Required action: Copy out the records that appear below, exactly as each one reads.

Provided data:
===============
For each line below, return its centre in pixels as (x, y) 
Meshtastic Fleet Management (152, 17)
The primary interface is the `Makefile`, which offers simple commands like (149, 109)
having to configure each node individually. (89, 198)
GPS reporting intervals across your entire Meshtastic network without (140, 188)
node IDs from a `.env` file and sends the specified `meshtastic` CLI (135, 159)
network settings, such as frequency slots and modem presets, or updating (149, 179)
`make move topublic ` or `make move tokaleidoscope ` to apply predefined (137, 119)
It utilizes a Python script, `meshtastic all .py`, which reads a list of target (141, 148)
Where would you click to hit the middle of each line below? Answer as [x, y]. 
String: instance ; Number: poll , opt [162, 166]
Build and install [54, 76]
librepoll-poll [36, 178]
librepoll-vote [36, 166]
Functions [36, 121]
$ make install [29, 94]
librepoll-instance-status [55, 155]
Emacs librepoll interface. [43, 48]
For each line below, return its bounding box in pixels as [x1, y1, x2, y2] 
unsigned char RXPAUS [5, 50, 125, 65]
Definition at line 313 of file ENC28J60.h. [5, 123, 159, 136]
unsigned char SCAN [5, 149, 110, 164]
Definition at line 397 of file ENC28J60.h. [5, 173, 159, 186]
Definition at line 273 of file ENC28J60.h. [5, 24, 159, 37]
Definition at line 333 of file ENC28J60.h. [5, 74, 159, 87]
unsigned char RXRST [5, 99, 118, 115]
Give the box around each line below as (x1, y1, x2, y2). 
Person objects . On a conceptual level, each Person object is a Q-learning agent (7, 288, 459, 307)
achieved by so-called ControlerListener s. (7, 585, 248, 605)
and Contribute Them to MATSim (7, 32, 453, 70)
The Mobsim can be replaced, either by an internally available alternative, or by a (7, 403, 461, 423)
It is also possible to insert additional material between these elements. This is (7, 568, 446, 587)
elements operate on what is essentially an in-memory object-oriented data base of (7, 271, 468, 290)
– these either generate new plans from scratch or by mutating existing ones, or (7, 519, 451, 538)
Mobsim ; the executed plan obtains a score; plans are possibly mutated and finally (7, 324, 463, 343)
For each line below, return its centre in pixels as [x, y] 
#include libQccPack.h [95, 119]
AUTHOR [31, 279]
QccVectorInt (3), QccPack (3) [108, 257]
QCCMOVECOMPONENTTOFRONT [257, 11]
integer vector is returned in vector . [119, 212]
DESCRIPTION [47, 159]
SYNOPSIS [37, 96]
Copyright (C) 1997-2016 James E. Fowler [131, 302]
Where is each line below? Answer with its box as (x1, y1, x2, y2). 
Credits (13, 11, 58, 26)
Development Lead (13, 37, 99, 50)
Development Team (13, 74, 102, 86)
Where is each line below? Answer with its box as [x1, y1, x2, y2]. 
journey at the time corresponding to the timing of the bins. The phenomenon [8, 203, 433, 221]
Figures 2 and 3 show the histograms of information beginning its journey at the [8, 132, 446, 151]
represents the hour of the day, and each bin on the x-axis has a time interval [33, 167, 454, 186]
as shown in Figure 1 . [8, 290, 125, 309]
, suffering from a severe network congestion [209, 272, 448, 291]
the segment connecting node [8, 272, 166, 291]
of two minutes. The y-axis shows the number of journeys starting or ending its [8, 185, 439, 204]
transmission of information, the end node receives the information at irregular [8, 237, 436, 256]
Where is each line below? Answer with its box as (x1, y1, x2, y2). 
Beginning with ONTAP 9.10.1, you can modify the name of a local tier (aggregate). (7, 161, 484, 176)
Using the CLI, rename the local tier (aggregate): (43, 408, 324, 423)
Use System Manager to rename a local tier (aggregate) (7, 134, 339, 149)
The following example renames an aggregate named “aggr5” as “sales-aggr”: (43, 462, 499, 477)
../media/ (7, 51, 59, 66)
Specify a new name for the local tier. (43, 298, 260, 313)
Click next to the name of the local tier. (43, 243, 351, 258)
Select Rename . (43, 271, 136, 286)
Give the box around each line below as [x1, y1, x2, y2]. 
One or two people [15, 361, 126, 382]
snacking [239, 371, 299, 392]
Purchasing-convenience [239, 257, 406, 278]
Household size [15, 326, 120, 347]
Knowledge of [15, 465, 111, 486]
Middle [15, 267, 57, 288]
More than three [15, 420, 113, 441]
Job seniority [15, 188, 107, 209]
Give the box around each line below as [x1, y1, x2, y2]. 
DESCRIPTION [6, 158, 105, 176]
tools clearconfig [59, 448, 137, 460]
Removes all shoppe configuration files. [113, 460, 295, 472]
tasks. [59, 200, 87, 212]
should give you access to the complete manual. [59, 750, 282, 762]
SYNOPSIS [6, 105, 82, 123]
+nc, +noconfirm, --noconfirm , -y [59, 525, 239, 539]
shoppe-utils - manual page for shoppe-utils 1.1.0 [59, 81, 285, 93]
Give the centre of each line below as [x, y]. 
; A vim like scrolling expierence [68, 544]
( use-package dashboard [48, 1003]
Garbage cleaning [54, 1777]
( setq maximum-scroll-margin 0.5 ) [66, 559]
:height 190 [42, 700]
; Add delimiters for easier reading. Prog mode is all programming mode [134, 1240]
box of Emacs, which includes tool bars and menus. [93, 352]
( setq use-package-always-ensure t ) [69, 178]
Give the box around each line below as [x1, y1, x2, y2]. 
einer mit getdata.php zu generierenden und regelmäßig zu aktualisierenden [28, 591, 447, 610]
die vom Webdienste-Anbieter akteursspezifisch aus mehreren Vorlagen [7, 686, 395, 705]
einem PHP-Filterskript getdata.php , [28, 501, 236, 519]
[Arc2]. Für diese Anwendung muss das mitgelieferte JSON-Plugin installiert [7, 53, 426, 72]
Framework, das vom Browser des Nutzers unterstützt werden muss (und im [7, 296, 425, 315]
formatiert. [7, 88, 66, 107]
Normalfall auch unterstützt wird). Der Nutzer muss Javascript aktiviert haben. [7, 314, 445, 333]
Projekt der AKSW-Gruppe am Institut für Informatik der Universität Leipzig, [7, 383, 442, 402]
===============
Finished task:
For each line below, return its centre in pixels as (x, y) 
Meshtastic Fleet Management (152, 17)
The primary interface is the `Makefile`, which offers simple commands like (149, 109)
having to configure each node individually. (89, 198)
GPS reporting intervals across your entire Meshtastic network without (140, 188)
node IDs from a `.env` file and sends the specified `meshtastic` CLI (135, 159)
network settings, such as frequency slots and modem presets, or updating (149, 179)
`make move topublic ` or `make move tokaleidoscope ` to apply predefined (137, 119)
It utilizes a Python script, `meshtastic all .py`, which reads a list of target (141, 148)
Where would you click to hit the middle of each line below? Answer as [x, y]. 
String: instance ; Number: poll , opt [162, 166]
Build and install [54, 76]
librepoll-poll [36, 178]
librepoll-vote [36, 166]
Functions [36, 121]
$ make install [29, 94]
librepoll-instance-status [55, 155]
Emacs librepoll interface. [43, 48]
For each line below, return its bounding box in pixels as [x1, y1, x2, y2] 
unsigned char RXPAUS [5, 50, 125, 65]
Definition at line 313 of file ENC28J60.h. [5, 123, 159, 136]
unsigned char SCAN [5, 149, 110, 164]
Definition at line 397 of file ENC28J60.h. [5, 173, 159, 186]
Definition at line 273 of file ENC28J60.h. [5, 24, 159, 37]
Definition at line 333 of file ENC28J60.h. [5, 74, 159, 87]
unsigned char RXRST [5, 99, 118, 115]
Give the box around each line below as (x1, y1, x2, y2). 
Person objects . On a conceptual level, each Person object is a Q-learning agent (7, 288, 459, 307)
achieved by so-called ControlerListener s. (7, 585, 248, 605)
and Contribute Them to MATSim (7, 32, 453, 70)
The Mobsim can be replaced, either by an internally available alternative, or by a (7, 403, 461, 423)
It is also possible to insert additional material between these elements. This is (7, 568, 446, 587)
elements operate on what is essentially an in-memory object-oriented data base of (7, 271, 468, 290)
– these either generate new plans from scratch or by mutating existing ones, or (7, 519, 451, 538)
Mobsim ; the executed plan obtains a score; plans are possibly mutated and finally (7, 324, 463, 343)
For each line below, return its centre in pixels as [x, y] 
#include libQccPack.h [95, 119]
AUTHOR [31, 279]
QccVectorInt (3), QccPack (3) [108, 257]
QCCMOVECOMPONENTTOFRONT [257, 11]
integer vector is returned in vector . [119, 212]
DESCRIPTION [47, 159]
SYNOPSIS [37, 96]
Copyright (C) 1997-2016 James E. Fowler [131, 302]
Where is each line below? Answer with its box as (x1, y1, x2, y2). 
Credits (13, 11, 58, 26)
Development Lead (13, 37, 99, 50)
Development Team (13, 74, 102, 86)
Where is each line below? Answer with its box as [x1, y1, x2, y2]. 
journey at the time corresponding to the timing of the bins. The phenomenon [8, 203, 433, 221]
Figures 2 and 3 show the histograms of information beginning its journey at the [8, 132, 446, 151]
represents the hour of the day, and each bin on the x-axis has a time interval [33, 167, 454, 186]
as shown in Figure 1 . [8, 290, 125, 309]
, suffering from a severe network congestion [209, 272, 448, 291]
the segment connecting node [8, 272, 166, 291]
of two minutes. The y-axis shows the number of journeys starting or ending its [8, 185, 439, 204]
transmission of information, the end node receives the information at irregular [8, 237, 436, 256]
Where is each line below? Answer with its box as (x1, y1, x2, y2). 
Beginning with ONTAP 9.10.1, you can modify the name of a local tier (aggregate). (7, 161, 484, 176)
Using the CLI, rename the local tier (aggregate): (43, 408, 324, 423)
Use System Manager to rename a local tier (aggregate) (7, 134, 339, 149)
The following example renames an aggregate named “aggr5” as “sales-aggr”: (43, 462, 499, 477)
../media/ (7, 51, 59, 66)
Specify a new name for the local tier. (43, 298, 260, 313)
Click next to the name of the local tier. (43, 243, 351, 258)
Select Rename . (43, 271, 136, 286)
Give the box around each line below as [x1, y1, x2, y2]. 
One or two people [15, 361, 126, 382]
snacking [239, 371, 299, 392]
Purchasing-convenience [239, 257, 406, 278]
Household size [15, 326, 120, 347]
Knowledge of [15, 465, 111, 486]
Middle [15, 267, 57, 288]
More than three [15, 420, 113, 441]
Job seniority [15, 188, 107, 209]
Give the box around each line below as [x1, y1, x2, y2]. 
DESCRIPTION [6, 158, 105, 176]
tools clearconfig [59, 448, 137, 460]
Removes all shoppe configuration files. [113, 460, 295, 472]
tasks. [59, 200, 87, 212]
should give you access to the complete manual. [59, 750, 282, 762]
SYNOPSIS [6, 105, 82, 123]
+nc, +noconfirm, --noconfirm , -y [59, 525, 239, 539]
shoppe-utils - manual page for shoppe-utils 1.1.0 [59, 81, 285, 93]
Give the centre of each line below as [x, y]. 
; A vim like scrolling expierence [68, 544]
( use-package dashboard [48, 1003]
Garbage cleaning [54, 1777]
( setq maximum-scroll-margin 0.5 ) [66, 559]
:height 190 [42, 700]
; Add delimiters for easier reading. Prog mode is all programming mode [134, 1240]
box of Emacs, which includes tool bars and menus. [93, 352]
( setq use-package-always-ensure t ) [69, 178]
Give the box around each line below as [x1, y1, x2, y2]. 
einer mit getdata.php zu generierenden und regelmäßig zu aktualisierenden [28, 591, 447, 610]
die vom Webdienste-Anbieter akteursspezifisch aus mehreren Vorlagen [7, 686, 395, 705]
einem PHP-Filterskript getdata.php , [28, 501, 236, 519]
[Arc2]. Für diese Anwendung muss das mitgelieferte JSON-Plugin installiert [7, 53, 426, 72]
Framework, das vom Browser des Nutzers unterstützt werden muss (und im [7, 296, 425, 315]
formatiert. [7, 88, 66, 107]
Normalfall auch unterstützt wird). Der Nutzer muss Javascript aktiviert haben. [7, 314, 445, 333]
Projekt der AKSW-Gruppe am Institut für Informatik der Universität Leipzig, [7, 383, 442, 402]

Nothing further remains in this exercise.